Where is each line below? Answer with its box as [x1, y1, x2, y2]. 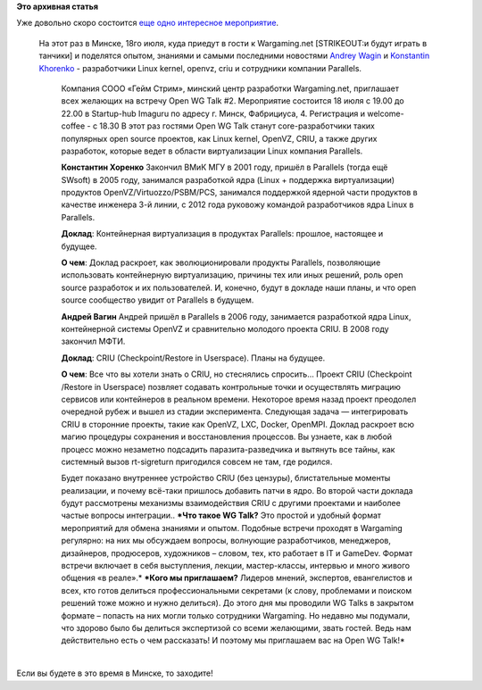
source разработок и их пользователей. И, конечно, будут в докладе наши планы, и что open [61, 282, 417, 293]
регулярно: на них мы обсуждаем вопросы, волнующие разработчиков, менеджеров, [61, 536, 392, 546]
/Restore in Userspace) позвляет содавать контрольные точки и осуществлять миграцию [61, 381, 402, 392]
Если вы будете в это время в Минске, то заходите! [16, 668, 213, 678]
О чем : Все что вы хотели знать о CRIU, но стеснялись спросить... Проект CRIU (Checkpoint [61, 369, 412, 379]
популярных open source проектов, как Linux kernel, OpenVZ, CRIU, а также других [61, 133, 378, 144]
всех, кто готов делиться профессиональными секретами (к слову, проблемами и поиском [61, 585, 412, 595]
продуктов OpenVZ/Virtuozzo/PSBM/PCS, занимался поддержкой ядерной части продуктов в [61, 187, 419, 198]
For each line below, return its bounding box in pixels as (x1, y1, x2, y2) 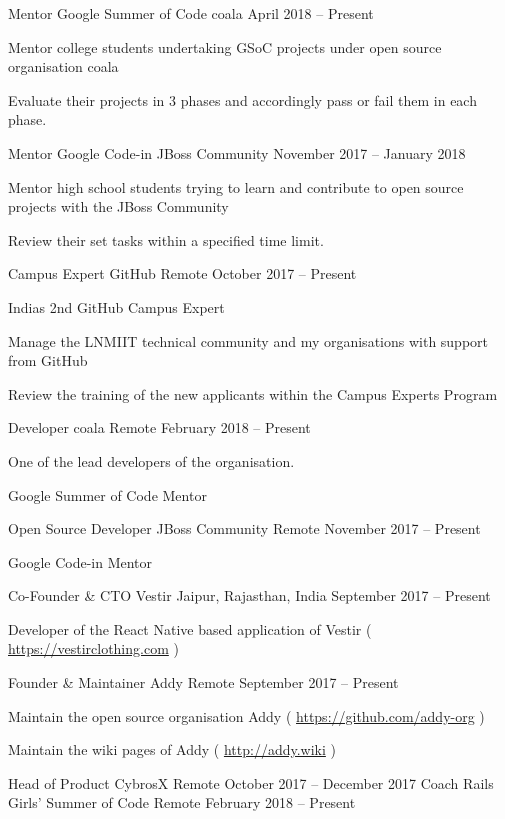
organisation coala (8, 56, 119, 77)
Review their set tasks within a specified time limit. (8, 229, 324, 250)
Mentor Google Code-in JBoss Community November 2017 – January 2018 (8, 142, 466, 163)
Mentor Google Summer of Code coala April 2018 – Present (8, 3, 374, 23)
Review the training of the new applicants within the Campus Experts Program (8, 383, 498, 404)
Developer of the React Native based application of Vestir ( (8, 618, 372, 639)
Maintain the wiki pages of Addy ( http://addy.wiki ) (8, 739, 336, 760)
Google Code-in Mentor (8, 551, 153, 572)
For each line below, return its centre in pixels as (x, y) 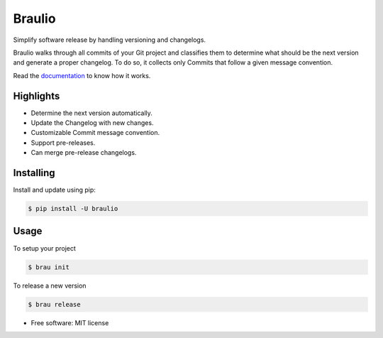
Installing (34, 173)
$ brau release (54, 304)
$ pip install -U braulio (73, 209)
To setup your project (44, 248)
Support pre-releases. (63, 143)
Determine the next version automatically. (91, 113)
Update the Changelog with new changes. (92, 123)
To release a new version (50, 285)
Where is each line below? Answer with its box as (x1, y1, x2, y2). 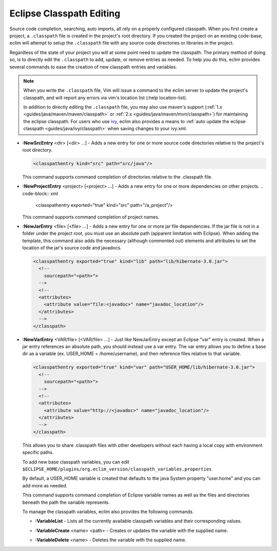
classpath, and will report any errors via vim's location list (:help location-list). (23, 94, 187, 101)
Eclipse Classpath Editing (9, 8, 121, 19)
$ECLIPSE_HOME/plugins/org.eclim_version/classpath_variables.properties (22, 466, 212, 472)
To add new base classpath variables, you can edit (22, 459, 130, 465)
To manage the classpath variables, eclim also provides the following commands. (22, 508, 194, 515)
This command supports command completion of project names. (22, 213, 160, 220)
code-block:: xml (22, 190, 58, 196)
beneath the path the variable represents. (22, 499, 110, 505)
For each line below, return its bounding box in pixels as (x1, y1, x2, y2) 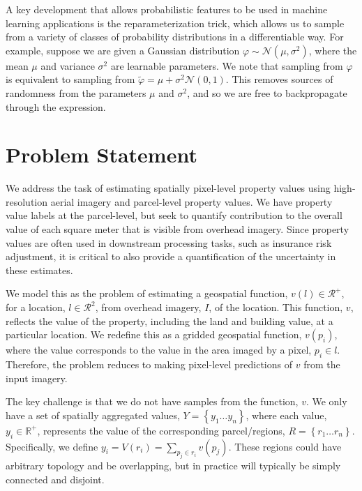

What this task involves
Search term "source": return each line of the data that contains it.

Exercise result
source разработок и их пользователей. И, конечно, будут в докладе наши планы, и что open [61, 282, 417, 293]
популярных open source проектов, как Linux kernel, OpenVZ, CRIU, а также других [61, 133, 378, 144]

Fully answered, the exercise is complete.